++++ Source data ++++

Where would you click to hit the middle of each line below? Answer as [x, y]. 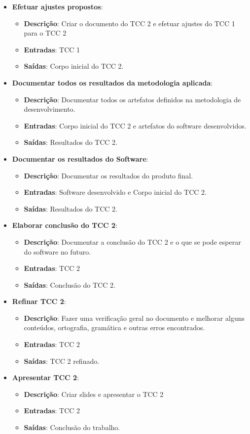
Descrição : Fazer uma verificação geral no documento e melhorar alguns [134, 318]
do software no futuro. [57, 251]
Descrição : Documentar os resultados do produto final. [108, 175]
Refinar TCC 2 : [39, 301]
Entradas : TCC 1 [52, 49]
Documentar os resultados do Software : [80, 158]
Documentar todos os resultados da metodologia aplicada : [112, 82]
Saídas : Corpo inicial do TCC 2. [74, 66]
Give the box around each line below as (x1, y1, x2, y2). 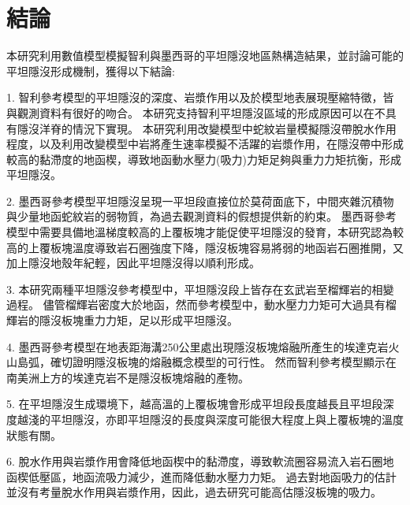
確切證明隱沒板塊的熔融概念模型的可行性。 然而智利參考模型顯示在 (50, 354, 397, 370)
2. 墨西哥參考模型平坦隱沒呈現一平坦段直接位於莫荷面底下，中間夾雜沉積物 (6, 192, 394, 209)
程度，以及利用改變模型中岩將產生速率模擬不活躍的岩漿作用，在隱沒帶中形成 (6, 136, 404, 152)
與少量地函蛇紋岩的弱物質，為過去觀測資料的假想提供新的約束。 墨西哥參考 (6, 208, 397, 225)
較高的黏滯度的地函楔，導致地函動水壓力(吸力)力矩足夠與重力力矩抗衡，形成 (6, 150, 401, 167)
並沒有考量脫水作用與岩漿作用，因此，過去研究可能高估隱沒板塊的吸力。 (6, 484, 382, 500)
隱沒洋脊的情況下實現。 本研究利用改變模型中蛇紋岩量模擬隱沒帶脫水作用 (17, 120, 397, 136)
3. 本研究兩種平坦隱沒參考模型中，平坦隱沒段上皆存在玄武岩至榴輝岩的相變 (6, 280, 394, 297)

++++
++++ Source data ++++

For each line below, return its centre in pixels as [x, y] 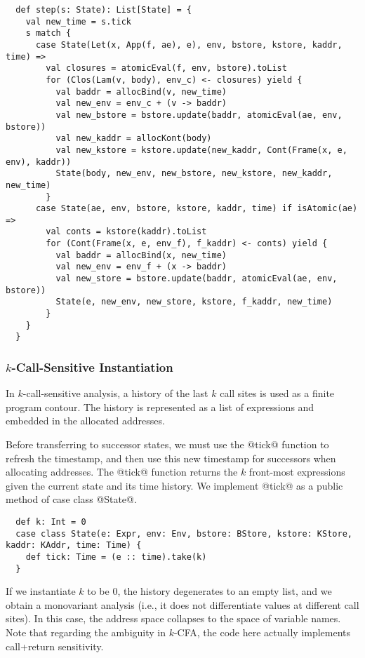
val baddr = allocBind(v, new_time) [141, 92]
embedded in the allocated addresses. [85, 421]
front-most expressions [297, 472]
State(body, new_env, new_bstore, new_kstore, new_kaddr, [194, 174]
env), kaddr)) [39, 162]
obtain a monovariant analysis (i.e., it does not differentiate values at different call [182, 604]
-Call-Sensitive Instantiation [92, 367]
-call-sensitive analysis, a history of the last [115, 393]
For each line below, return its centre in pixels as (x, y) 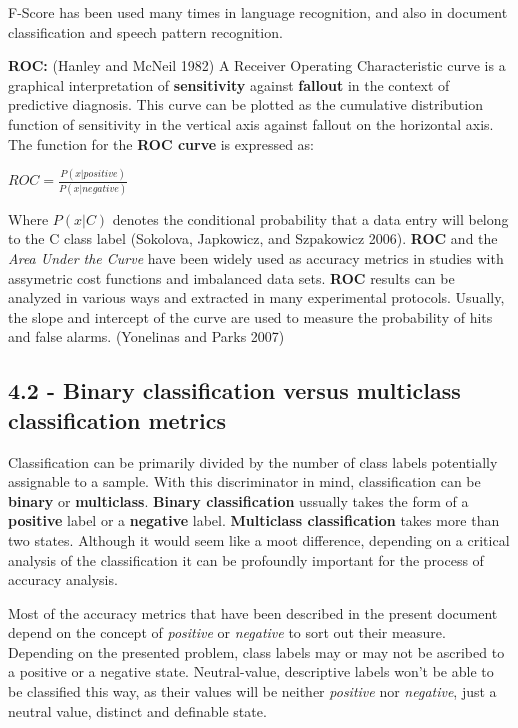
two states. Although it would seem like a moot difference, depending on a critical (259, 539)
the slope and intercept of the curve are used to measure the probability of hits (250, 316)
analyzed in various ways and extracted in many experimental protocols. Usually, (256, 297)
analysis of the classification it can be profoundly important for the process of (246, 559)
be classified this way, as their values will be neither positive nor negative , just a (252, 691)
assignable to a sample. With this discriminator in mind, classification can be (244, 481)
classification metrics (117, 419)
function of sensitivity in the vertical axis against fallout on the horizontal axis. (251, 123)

++++

What is being asked:
Where the string "analysis" occurs in the data, return the whole line.

Your solution:
obtain a monovariant analysis (i.e., it does not differentiate values at different call [182, 604]
-call-sensitive analysis, a history of the last [115, 393]
analysis of the classification it can be profoundly important for the process of (246, 559)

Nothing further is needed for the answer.